Hipkins was quoted as confirming that pay increases for those earning between $60,000 and $100,000 would only occur under exceptional circumstances. If there was confusion about the language then the media should not be blamed.
Yesterday things changed as the Government worked to reinterpret the earlier announcements following meetings with the unions. Henry Cooke at Stuff has these perceptive comments:
Senior ministers have been blaming the media for the anger from the public sector over the pay restraint announced last week, when they indicated that no public servant earning over $100,000 could expect a pay rise for the next three years, and those earning between $60,000 and $100,000 would only get them in special circumstances.
Hipkins and Prime Minister Jacinda Ardern first disputed that the pay restraint was a “freeze” because those on collective agreements with increases already built-in would still see their salary increase.

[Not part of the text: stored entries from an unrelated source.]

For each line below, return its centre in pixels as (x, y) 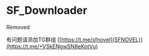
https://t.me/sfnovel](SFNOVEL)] (102, 39)
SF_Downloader (47, 11)
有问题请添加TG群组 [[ (34, 39)
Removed (18, 27)
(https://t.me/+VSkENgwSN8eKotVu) (52, 46)
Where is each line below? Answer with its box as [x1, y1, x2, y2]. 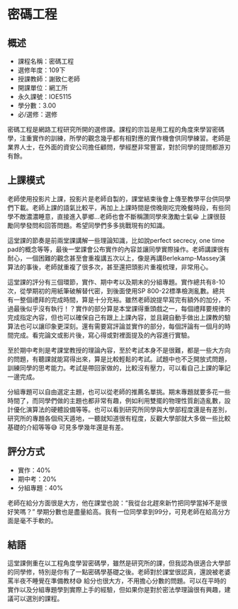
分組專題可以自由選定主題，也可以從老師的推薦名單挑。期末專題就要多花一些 [7, 387, 231, 396]
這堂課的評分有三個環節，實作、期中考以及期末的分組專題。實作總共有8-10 [7, 278, 225, 286]
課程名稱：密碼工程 [17, 57, 74, 65]
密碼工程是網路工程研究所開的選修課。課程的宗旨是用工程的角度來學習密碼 [7, 125, 225, 133]
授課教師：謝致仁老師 [17, 75, 80, 83]
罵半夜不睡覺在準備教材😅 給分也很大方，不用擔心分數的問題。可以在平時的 [7, 576, 227, 585]
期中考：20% [17, 474, 57, 483]
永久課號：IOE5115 [17, 93, 72, 101]
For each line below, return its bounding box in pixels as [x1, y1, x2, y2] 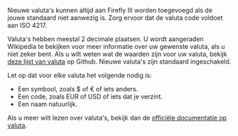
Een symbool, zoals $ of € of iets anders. [17, 85, 139, 93]
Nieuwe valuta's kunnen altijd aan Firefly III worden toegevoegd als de [7, 6, 213, 14]
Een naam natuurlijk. [17, 100, 78, 108]
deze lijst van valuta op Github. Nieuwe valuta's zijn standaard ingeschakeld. [7, 57, 232, 66]
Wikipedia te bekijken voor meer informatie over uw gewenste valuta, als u [7, 42, 225, 50]
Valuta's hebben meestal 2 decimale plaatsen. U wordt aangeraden [7, 35, 204, 43]
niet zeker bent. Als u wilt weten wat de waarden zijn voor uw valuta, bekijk [7, 50, 227, 58]
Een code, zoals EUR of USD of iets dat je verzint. [17, 92, 163, 101]
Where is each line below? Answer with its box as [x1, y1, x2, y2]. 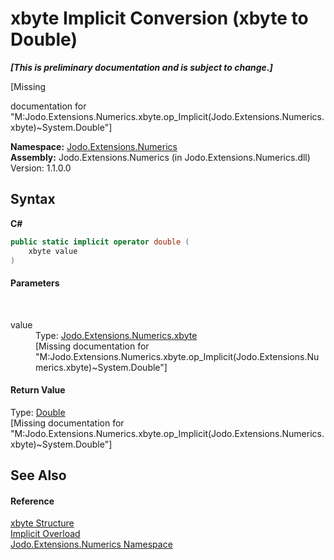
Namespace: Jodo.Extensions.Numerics [10, 140, 178, 152]
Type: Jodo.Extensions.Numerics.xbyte [35, 329, 198, 341]
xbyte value [28, 246, 78, 256]
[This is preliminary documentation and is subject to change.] [10, 61, 273, 73]
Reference [10, 495, 55, 507]
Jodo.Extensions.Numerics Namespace [10, 538, 173, 551]
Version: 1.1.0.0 [10, 162, 72, 174]
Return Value [10, 384, 66, 396]
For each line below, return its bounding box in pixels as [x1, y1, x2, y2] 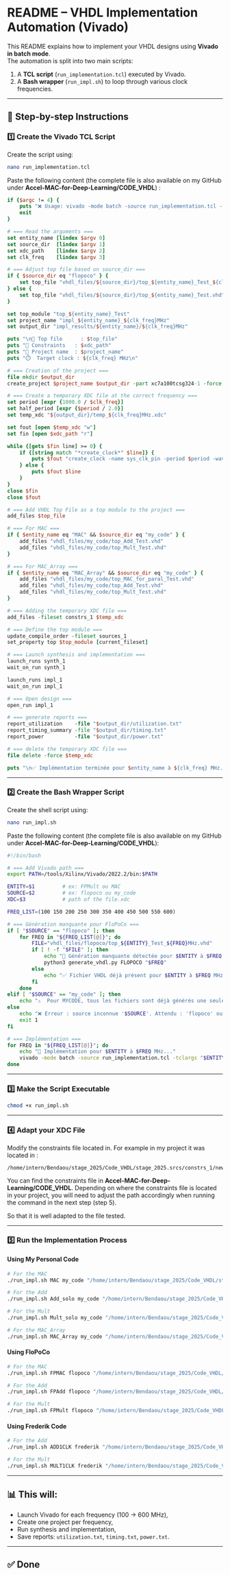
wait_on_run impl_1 [7, 682, 63, 690]
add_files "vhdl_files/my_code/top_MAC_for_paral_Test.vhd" [19, 576, 194, 583]
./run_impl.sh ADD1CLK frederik [7, 1444, 99, 1451]
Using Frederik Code [7, 1422, 67, 1430]
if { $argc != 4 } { [7, 197, 60, 203]
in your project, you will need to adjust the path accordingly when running [7, 1191, 215, 1199]
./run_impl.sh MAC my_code [7, 1277, 84, 1284]
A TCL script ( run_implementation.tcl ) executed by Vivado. [16, 70, 186, 78]
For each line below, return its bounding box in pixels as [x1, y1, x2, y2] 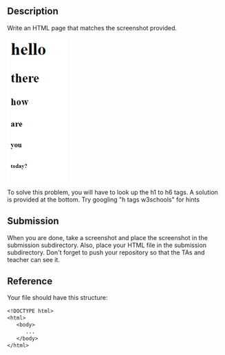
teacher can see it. [7, 255, 61, 263]
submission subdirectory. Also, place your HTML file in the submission [7, 241, 207, 249]
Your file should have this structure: [7, 294, 108, 302]
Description [7, 6, 58, 17]
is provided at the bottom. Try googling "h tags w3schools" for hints [7, 195, 200, 204]
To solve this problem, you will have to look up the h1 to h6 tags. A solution [7, 188, 219, 196]
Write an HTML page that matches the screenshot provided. [7, 23, 178, 32]
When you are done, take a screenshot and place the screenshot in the [7, 233, 208, 241]
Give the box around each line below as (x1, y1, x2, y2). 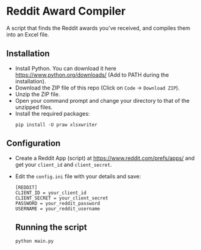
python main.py (15, 238, 54, 245)
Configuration (6, 138, 61, 148)
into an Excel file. (6, 30, 49, 38)
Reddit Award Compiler (6, 4, 126, 18)
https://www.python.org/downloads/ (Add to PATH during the (15, 71, 169, 78)
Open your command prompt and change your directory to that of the (15, 97, 190, 104)
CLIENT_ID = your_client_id (15, 190, 86, 196)
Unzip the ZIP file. (15, 90, 60, 98)
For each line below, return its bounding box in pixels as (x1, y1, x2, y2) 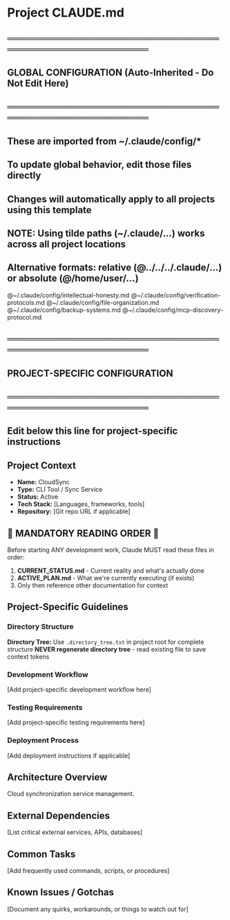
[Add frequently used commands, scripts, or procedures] (7, 866, 170, 874)
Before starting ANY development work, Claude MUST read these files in (7, 545, 214, 554)
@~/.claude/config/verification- (131, 291, 221, 299)
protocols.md (7, 298, 45, 306)
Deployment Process (7, 735, 79, 745)
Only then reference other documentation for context (17, 581, 169, 589)
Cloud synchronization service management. (7, 790, 135, 798)
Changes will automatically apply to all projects (7, 193, 215, 205)
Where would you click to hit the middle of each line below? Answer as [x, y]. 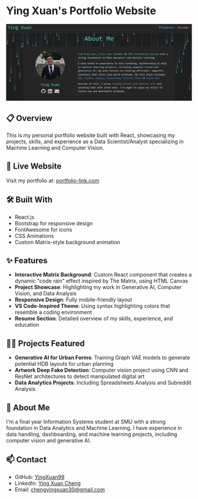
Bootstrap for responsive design [54, 223]
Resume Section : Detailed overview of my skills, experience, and [94, 319]
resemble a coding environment [53, 312]
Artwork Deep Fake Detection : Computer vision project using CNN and [101, 370]
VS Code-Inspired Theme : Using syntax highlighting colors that [92, 306]
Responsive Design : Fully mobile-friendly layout [73, 300]
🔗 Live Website [34, 166]
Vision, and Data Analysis [45, 294]
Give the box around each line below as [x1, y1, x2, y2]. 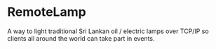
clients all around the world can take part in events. [7, 34, 156, 42]
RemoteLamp [7, 4, 86, 20]
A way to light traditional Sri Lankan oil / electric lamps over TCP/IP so [7, 27, 209, 35]
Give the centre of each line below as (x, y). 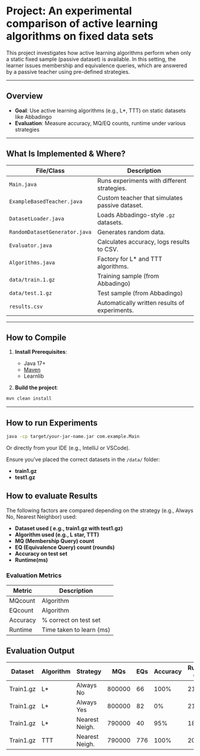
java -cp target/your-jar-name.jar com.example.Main (73, 437)
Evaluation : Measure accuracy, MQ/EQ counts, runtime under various (100, 123)
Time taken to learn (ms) (76, 630)
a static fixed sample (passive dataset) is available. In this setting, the (91, 59)
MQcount (22, 601)
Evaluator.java (31, 245)
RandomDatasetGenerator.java (50, 232)
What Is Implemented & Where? (66, 154)
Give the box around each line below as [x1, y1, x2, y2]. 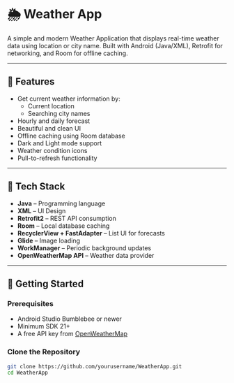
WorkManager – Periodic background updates [17, 243, 152, 252]
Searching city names [27, 109, 91, 117]
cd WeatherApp [7, 369, 49, 377]
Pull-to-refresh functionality [17, 154, 97, 162]
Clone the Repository [7, 347, 81, 357]
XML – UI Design [17, 206, 66, 215]
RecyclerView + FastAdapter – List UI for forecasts [17, 229, 166, 237]
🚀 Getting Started [7, 277, 84, 289]

It was never suggested that the Government would not honour its existing contracts.
Following the meetings with the unions both sides told media that the restraint was not in fact a “freeze” but just an opening position for collective bargaining negotiations, which would be entered into in good faith.
Council of Trade Unions President Richard Wagstaff said there was now room for cost-of-living increases in those discussions.
“It was also agreed that there is scope to discuss cost of living increases in negotiations for all union members covered by collectives, with higher increases for low paid workers and that there is no pay freeze,” Wagstaff said.
Hipkins confirmed this, but said this had always been the case.
“Cost of living increases are in scope to be discussed during negotiations, as they always were.”
This is despite Hipkins saying clearly last Wednesday that pay increases for those earning between $60,000 and $100,000 would only be considered under “special circumstances” – something Finance Minister Grant Roberston called an “exceptions regime.”
“Any pay increase over the next three years will be targeted to low-income public servants, that’s those earning less than $60,000 per year,” Hipkins said at the time.
“For those in between [$60,000 and $100,000,] pay adjustments will be considered in special circumstances, but they will need to work through the Public Service Commission.”
Hipkins was also asked directly about the cost of living going up over the three years of the policy, and responded by noting that public sector pay had outpaced private sector pay in recent years.
I am pleased to see the walk back of earlier comments. But I am wondering why the ministers involved did not realise that the announcement would be so incendiary.